=== TASK STATEMENT ===
When you spot the word "name" in a line of the data below, copy that line.

=== RECORD SET ===
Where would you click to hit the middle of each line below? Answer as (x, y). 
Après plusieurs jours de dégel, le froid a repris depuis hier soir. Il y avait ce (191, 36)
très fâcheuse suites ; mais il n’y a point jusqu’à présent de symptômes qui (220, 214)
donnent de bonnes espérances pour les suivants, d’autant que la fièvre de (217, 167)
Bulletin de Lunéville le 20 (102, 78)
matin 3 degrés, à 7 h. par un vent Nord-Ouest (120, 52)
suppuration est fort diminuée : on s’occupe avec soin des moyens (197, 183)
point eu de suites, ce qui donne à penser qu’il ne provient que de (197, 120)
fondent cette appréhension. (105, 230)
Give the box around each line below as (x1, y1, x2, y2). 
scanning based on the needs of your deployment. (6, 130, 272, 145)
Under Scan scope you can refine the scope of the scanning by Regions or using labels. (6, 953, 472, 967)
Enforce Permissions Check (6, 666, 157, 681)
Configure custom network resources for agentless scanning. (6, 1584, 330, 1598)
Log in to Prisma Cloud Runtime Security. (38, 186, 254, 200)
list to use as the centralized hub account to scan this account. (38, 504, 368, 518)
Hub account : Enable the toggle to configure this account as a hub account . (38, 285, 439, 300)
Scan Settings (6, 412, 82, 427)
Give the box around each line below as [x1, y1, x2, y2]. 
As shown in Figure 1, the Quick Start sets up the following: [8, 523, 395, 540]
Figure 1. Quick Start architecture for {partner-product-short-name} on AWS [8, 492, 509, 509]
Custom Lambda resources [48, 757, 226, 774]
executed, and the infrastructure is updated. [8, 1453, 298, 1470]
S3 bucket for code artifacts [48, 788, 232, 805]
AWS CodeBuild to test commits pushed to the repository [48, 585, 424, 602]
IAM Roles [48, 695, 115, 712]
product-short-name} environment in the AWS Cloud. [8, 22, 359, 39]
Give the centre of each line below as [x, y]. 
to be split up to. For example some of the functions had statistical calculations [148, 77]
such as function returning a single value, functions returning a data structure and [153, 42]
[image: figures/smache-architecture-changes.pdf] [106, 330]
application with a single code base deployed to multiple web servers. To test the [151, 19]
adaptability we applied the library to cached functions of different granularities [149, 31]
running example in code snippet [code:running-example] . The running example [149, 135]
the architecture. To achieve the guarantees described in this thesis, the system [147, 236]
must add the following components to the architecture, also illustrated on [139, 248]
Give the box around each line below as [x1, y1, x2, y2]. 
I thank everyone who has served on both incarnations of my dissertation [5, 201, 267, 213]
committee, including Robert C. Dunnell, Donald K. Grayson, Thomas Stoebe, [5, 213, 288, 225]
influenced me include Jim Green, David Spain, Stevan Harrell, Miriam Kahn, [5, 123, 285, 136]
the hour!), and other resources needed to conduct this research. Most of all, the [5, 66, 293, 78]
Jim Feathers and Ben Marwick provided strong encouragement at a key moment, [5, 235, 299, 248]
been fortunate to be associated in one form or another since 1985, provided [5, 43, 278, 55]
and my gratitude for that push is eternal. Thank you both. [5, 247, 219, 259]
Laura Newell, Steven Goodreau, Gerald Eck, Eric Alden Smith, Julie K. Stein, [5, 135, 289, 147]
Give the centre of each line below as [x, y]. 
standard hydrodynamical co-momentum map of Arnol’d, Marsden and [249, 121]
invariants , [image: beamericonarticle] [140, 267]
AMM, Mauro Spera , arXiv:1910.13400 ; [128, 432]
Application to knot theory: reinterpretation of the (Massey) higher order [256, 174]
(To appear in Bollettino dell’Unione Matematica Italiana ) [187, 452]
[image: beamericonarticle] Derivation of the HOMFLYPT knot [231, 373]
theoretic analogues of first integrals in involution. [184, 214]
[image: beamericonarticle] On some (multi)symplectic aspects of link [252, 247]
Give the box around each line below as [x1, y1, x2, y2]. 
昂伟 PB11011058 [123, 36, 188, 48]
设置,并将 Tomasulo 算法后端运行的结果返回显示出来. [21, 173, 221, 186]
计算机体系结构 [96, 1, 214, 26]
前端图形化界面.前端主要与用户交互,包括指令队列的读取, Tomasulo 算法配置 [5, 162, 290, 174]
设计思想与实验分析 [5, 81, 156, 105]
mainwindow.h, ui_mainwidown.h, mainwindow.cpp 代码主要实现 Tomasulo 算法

=== RESPONSE TO THIS TASK ===
Figure 1. Quick Start architecture for {partner-product-short-name} on AWS [8, 492, 509, 509]
product-short-name} environment in the AWS Cloud. [8, 22, 359, 39]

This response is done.